Я увлажнил губы, прежде чем заговорить. «Бог знает, что я хочу помочь тебе!» Где-то в глубине моего мозга барабанил отвратительный вопрос. Как это случилось? Могла ли она убить его? Неужели этот деликатный креатин придал ей силы воли к немыслимому поступку? Это было невероятно. Это было немыслимо. И все же...
— Худшее уже позади, — ответила она тихо, с той бесслезной мукой, которая гораздо страшнее всякого порыва горя. «Что бы ни случилось, я никогда больше не смогу пережить худшее. Однажды в начале он хотел умереть. Его великий страх состоял в том, что он может прожить слишком долго, пока не станет слишком поздно, чтобы спасти себя. Тогда я заставил его подождать. Я удержал его обещанием.
Значит, она убила его, подумал я. Потом она продолжала ровно, через минуту, и я снова засомневался.
— Слава богу, ему было легче, чем он опасался, — пробормотала она.
Нет, это было немыслимо. Должно быть, он подкупил одного из негров.

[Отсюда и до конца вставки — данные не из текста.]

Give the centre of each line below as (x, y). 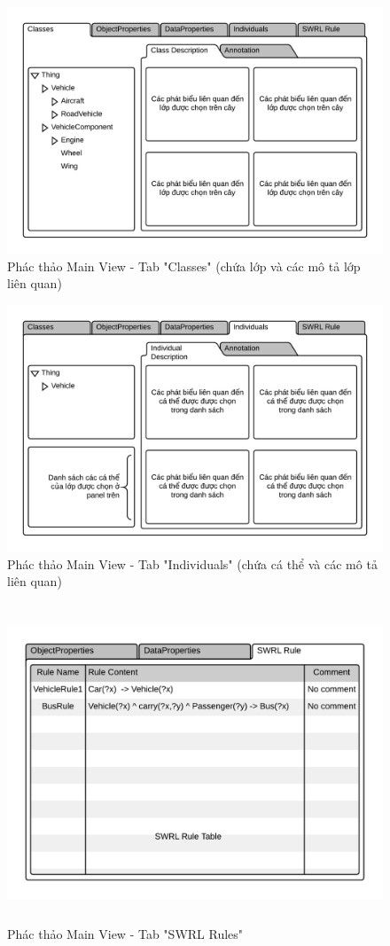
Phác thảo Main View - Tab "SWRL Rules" (125, 933)
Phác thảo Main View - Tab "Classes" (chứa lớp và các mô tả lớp (184, 266)
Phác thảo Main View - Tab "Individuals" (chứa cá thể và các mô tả (192, 563)
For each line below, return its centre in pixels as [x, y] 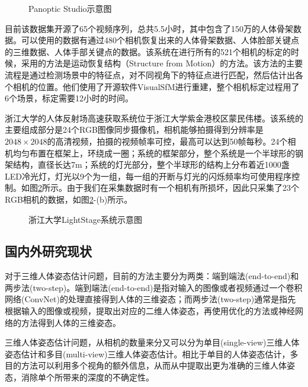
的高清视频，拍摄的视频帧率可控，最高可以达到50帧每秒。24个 [167, 141]
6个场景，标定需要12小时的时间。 [69, 98]
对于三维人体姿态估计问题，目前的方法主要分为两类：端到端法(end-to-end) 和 [152, 276]
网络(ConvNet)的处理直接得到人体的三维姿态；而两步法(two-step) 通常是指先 [150, 299]
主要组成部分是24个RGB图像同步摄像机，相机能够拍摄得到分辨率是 [134, 129]
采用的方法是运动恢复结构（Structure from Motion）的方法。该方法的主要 [162, 63]
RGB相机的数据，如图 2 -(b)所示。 [69, 199]
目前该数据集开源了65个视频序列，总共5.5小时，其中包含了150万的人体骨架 [149, 28]
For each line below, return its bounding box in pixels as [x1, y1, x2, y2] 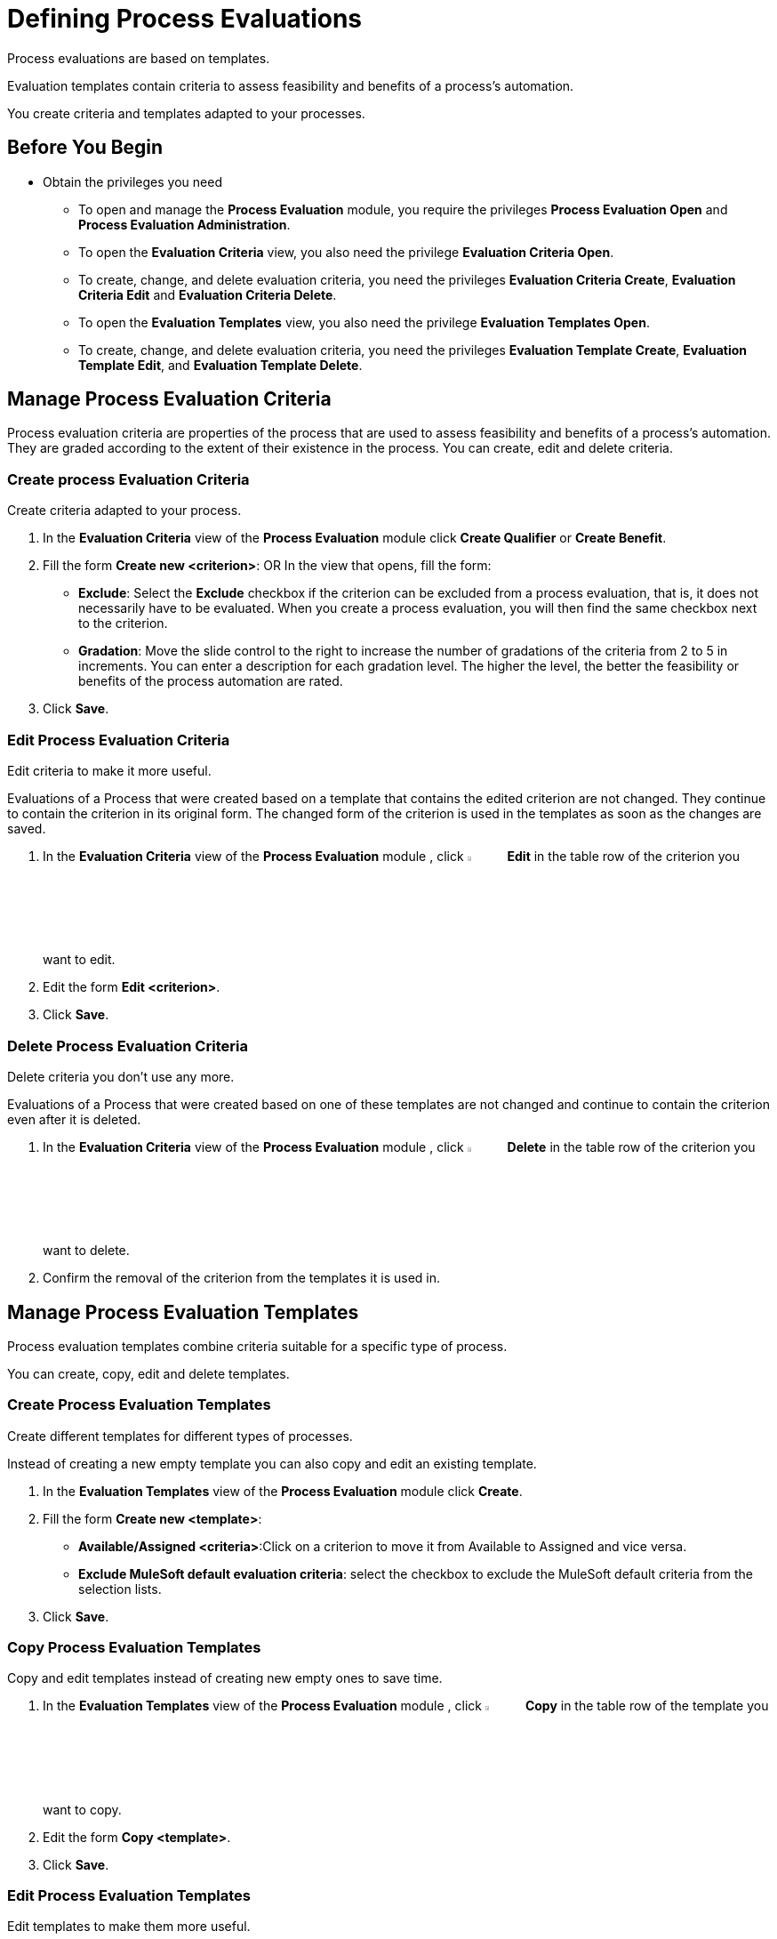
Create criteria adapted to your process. [7, 503, 242, 519]
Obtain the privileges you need [43, 173, 222, 189]
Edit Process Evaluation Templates [7, 1887, 252, 1905]
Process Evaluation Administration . [78, 216, 291, 232]
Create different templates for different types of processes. [7, 1428, 353, 1444]
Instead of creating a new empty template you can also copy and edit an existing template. [7, 1455, 537, 1471]
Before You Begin [7, 136, 164, 159]
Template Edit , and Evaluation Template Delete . [78, 357, 363, 373]
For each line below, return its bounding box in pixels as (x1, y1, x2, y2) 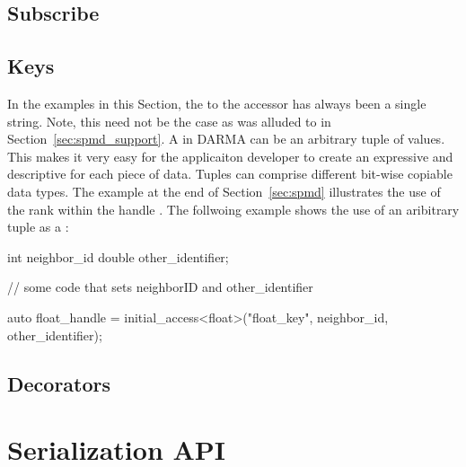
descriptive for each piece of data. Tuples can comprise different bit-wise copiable (7, 164, 453, 183)
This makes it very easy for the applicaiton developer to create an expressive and (7, 146, 453, 165)
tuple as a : (7, 217, 69, 236)
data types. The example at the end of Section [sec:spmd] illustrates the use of (7, 181, 441, 200)
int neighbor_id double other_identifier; (7, 247, 229, 266)
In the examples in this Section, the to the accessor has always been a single (7, 93, 426, 112)
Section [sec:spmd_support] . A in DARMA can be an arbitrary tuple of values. (7, 129, 445, 148)
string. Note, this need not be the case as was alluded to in (7, 111, 331, 130)
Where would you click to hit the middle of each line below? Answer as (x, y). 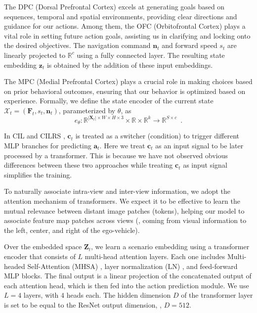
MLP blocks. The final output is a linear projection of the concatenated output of (128, 276)
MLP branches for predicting (48, 146)
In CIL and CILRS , (35, 136)
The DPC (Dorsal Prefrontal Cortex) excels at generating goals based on (114, 6)
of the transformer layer (217, 295)
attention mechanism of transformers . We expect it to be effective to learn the (122, 201)
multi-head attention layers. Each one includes (155, 256)
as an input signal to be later (199, 146)
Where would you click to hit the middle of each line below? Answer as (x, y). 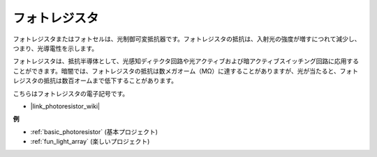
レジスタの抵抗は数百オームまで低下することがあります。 (95, 81)
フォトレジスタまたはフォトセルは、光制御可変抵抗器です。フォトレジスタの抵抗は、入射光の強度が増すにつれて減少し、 (187, 39)
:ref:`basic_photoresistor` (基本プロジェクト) (94, 131)
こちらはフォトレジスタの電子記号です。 (71, 93)
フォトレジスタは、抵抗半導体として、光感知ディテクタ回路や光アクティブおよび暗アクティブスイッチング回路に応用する (186, 61)
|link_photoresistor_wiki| (65, 106)
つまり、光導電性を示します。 (56, 48)
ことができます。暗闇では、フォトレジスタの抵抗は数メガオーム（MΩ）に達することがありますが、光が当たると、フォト (186, 71)
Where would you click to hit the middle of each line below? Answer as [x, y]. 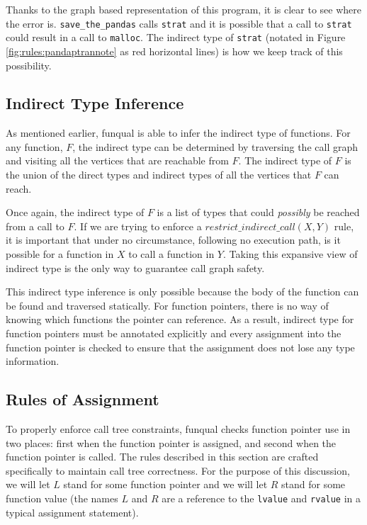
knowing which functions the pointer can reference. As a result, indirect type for [180, 319]
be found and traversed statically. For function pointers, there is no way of [167, 305]
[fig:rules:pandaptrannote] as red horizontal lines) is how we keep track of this [174, 51]
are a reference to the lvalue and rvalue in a [261, 498]
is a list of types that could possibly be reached [258, 212]
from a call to [35, 226]
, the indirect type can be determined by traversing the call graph [215, 146]
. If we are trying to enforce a [138, 226]
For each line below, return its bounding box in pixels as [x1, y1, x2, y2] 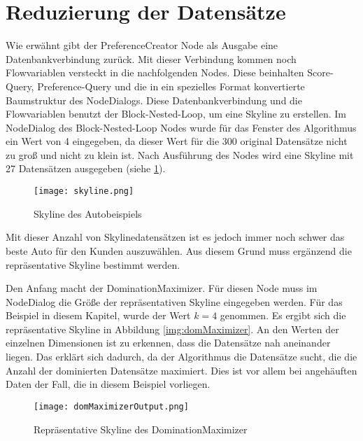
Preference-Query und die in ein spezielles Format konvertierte [37, 78, 305, 93]
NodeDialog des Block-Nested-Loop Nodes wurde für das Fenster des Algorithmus [6, 120, 357, 134]
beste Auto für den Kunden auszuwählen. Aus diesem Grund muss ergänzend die [6, 243, 352, 258]
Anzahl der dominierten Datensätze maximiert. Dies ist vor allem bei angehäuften [6, 363, 357, 377]
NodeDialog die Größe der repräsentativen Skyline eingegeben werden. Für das [6, 294, 343, 309]
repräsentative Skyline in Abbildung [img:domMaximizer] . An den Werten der [6, 321, 339, 336]
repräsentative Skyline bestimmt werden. [6, 257, 180, 272]
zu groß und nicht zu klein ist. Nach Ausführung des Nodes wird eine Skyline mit [6, 147, 354, 162]
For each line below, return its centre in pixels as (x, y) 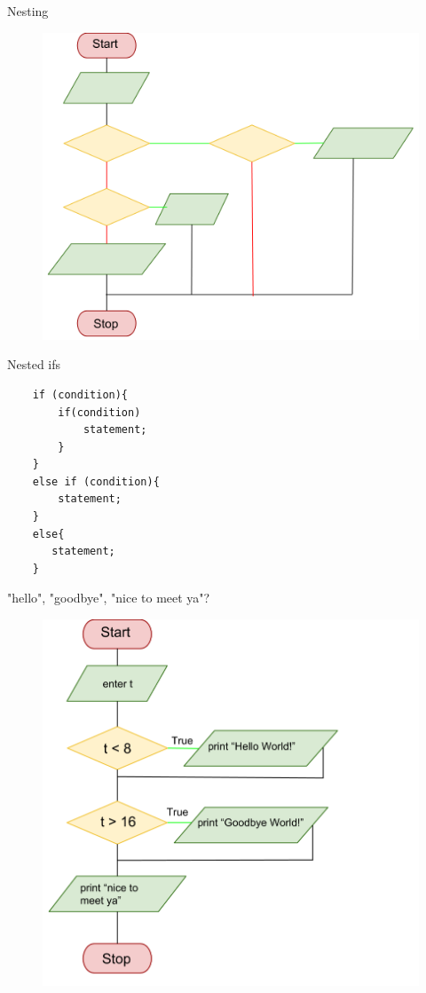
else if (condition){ (96, 481)
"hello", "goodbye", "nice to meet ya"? (109, 598)
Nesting (28, 11)
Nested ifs (34, 364)
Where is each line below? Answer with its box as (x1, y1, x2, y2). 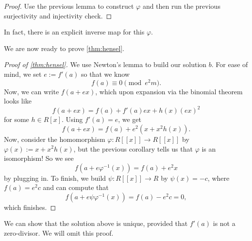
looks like (4, 96, 32, 106)
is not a (213, 218, 235, 228)
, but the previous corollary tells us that (73, 143, 193, 154)
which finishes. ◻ (4, 202, 56, 212)
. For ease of (211, 59, 248, 69)
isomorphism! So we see (4, 153, 74, 163)
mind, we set (4, 69, 42, 79)
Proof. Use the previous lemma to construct (4, 1, 134, 11)
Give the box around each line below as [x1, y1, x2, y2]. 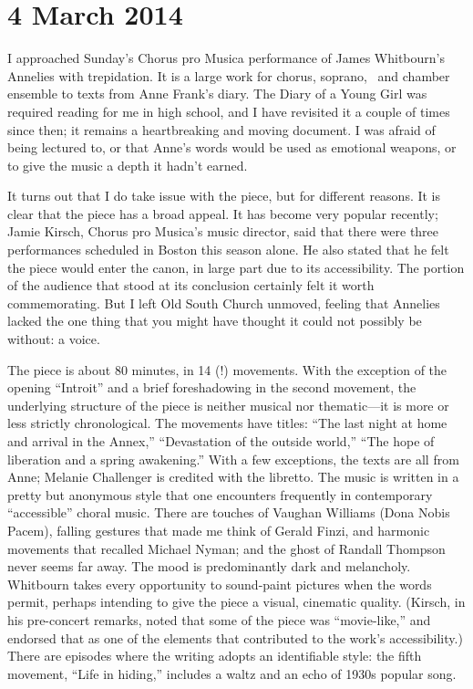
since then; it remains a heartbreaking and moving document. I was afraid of [7, 120, 436, 139]
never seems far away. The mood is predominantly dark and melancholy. [7, 557, 411, 576]
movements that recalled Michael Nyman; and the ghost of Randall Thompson [7, 538, 446, 558]
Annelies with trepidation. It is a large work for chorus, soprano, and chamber [7, 66, 450, 85]
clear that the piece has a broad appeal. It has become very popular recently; [7, 204, 438, 223]
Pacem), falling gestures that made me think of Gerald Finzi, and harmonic [7, 520, 430, 539]
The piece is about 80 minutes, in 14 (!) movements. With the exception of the [7, 360, 447, 379]
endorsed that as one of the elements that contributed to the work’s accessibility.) [7, 628, 463, 647]
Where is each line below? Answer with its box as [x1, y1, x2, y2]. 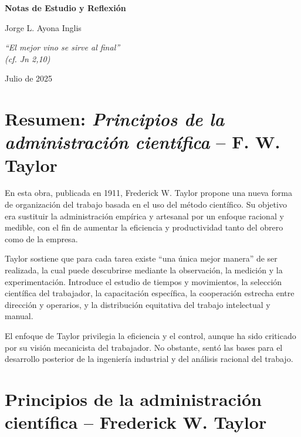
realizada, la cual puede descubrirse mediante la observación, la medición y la [5, 264, 283, 276]
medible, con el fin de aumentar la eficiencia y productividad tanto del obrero [5, 221, 283, 233]
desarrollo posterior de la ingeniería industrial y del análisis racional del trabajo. [5, 353, 293, 365]
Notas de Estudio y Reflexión [5, 2, 126, 13]
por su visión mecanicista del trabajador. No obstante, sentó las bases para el [5, 341, 283, 353]
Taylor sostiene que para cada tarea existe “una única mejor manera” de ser [5, 252, 278, 265]
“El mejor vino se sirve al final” [5, 41, 120, 53]
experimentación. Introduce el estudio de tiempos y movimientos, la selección [5, 275, 282, 287]
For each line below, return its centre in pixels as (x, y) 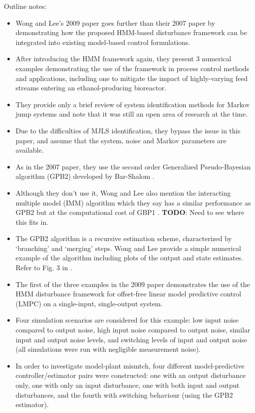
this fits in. (32, 222)
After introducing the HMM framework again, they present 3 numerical (123, 59)
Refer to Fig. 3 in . (44, 268)
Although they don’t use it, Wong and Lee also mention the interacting (123, 192)
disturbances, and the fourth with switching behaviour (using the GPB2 (124, 394)
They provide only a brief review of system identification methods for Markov (133, 104)
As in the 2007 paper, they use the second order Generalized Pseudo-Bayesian (133, 166)
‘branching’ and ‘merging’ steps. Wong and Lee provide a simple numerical (128, 248)
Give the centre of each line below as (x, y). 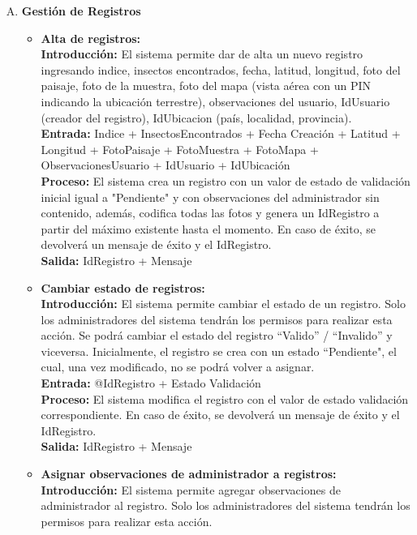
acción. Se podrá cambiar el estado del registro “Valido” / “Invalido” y (217, 335)
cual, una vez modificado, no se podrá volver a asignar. (178, 367)
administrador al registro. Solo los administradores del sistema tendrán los (226, 505)
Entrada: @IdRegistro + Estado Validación (151, 383)
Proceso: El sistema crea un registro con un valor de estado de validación (226, 180)
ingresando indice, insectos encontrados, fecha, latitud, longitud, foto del (221, 69)
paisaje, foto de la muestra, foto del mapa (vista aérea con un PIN (206, 86)
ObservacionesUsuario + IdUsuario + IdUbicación (166, 165)
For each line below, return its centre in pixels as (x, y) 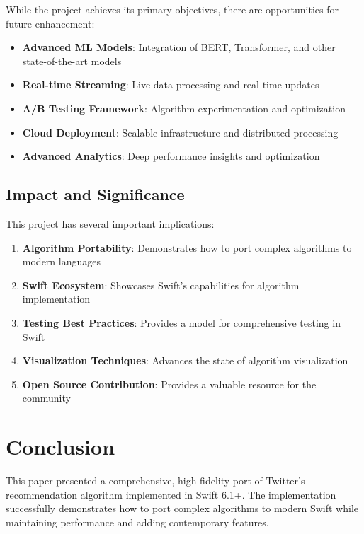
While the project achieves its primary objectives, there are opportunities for (172, 9)
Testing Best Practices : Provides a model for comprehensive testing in (181, 322)
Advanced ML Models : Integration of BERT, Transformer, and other (179, 47)
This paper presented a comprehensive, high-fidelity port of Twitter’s (155, 481)
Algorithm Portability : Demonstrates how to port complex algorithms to (187, 247)
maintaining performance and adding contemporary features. (137, 522)
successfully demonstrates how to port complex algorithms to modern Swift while (182, 508)
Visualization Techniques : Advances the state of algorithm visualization (185, 360)
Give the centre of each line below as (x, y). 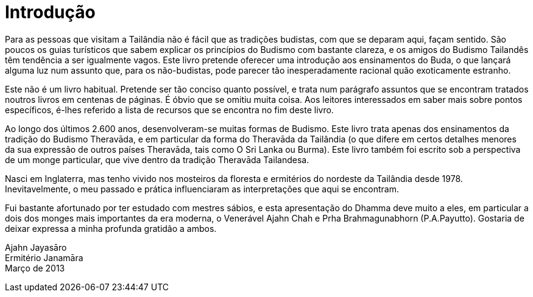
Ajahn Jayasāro (36, 247)
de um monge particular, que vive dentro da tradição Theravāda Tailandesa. (157, 159)
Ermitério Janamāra (44, 257)
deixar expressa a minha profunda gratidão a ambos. (111, 228)
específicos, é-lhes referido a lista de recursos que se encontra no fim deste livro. (169, 110)
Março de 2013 (35, 268)
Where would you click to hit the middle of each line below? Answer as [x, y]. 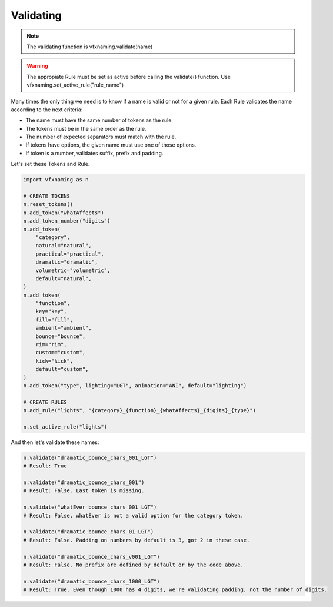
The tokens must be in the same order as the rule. [86, 128]
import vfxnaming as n [56, 180]
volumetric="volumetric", [73, 270]
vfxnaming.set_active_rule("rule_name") [75, 85]
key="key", [51, 311]
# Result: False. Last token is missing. [84, 491]
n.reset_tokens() [48, 204]
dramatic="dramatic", [67, 262]
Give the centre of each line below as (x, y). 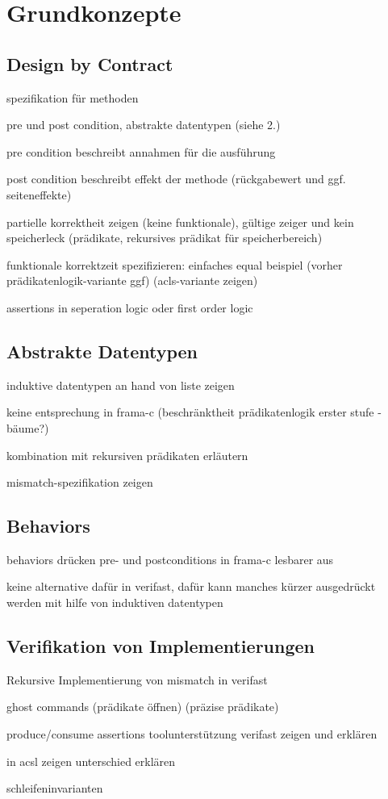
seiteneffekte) (39, 194)
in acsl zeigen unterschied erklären (91, 761)
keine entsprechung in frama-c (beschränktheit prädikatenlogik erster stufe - (194, 412)
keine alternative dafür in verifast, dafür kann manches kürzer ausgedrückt (191, 586)
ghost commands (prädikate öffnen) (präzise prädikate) (143, 707)
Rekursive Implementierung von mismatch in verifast (137, 679)
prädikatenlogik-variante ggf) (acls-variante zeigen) (132, 280)
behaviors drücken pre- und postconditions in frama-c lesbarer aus (170, 559)
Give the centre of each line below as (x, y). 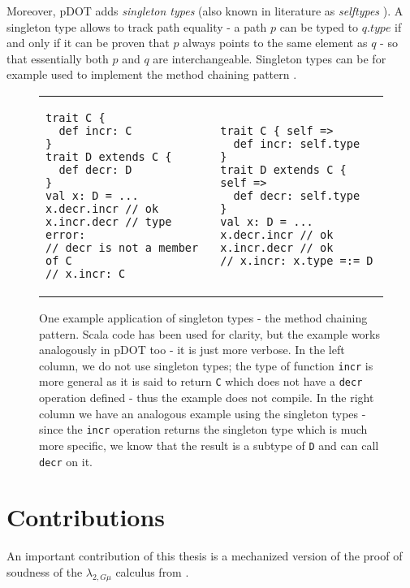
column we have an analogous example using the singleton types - (203, 413)
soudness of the (45, 571)
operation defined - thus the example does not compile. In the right (207, 398)
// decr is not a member (122, 247)
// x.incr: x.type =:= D (297, 260)
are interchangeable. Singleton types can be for (270, 58)
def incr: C (95, 130)
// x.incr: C (86, 273)
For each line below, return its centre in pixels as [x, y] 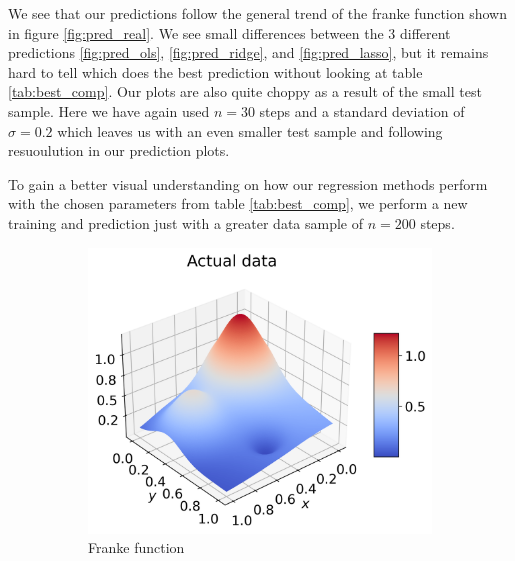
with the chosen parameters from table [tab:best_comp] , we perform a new [238, 203]
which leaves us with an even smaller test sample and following [250, 130]
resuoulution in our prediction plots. [119, 150]
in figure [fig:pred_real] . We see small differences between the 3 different [229, 32]
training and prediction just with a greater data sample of [186, 222]
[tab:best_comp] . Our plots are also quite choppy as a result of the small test [245, 91]
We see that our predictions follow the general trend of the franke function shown [257, 13]
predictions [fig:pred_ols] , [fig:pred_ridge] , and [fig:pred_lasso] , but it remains [248, 52]

Но кто стоял и смотрел, не перехватывая? Кто был в комнате? Ну, в любом случае! — Я сделаю все, что в моих силах, чтобы помочь вам, — сказал я.
Ее взгляд не дрогнул. «Теперь так мало можно сделать», — ответила она, как будто не поняв, что я имею в виду. Вдруг, без предупреждения рыдания, крик отчаяния вырвался из нее, точно вырвался из груди. «Он был моей жизнью, — воскликнула она, — и я должна идти дальше!»
Этот звук был настолько мучителен, что, казалось, пронесся над кустом ракитника, словно порыв ветра. Я подождал, пока пустота не раскроется и не сомкнется над ним. Тогда я как можно тише спросил: «Что ты теперь будешь делать?»
Она собралась с содроганием боли. «Пока живут старики, я здесь привязан. Я должен вынести это до конца. Когда они умрут, я уеду и найду работу. Я отдаю своего мальчика в школу. Доктор Карстерс позаботится о нем, и он поможет мне, когда придет время. Пока мой мальчик нуждается во мне, выхода нет». Пока я слушал ее, я знал, что вопрос, сорвавшийся с моих губ, никогда не будет произнесен. Я всегда должен оставаться в неведении относительно истины. Больше всего я боялся, стоя там наедине с ней, что какая-то случайность может раскрыть тайну прежде, чем я успею сбежать. Мои глаза оставили ее лицо и блуждали по мертвым листьям у наших ног. Нет, мне не о чем было ее спросить.
— Приду ли я еще? Это все.
Она покачала головой. — Нет, если только я не пошлю за вами. Если ты мне понадобишься, я пошлю за тобой, — ответила она. но в глубине души я знал, что она никогда не пошлет за мной.
Я протянул руку, но она не взяла ее; и я чувствовал, что своим отказом она хотела, чтобы я понял, что она вне всякого утешения и всякой дружбы. Она была ближе к безрадостному небу и пустынным полям, чем к себе подобным.
Когда она отвернулась, шаль соскользнула с ее плеч на сухие листья, по которым она шла; но она не наклонилась, чтобы вернуть его, и я не сделал движения, чтобы следовать за ней. Много времени спустя после того, как она вошла в дом, я стоял там, глядя на одежду, которую она уронила. Затем, забравшись в свою коляску, я медленно поехал через поле и в лес.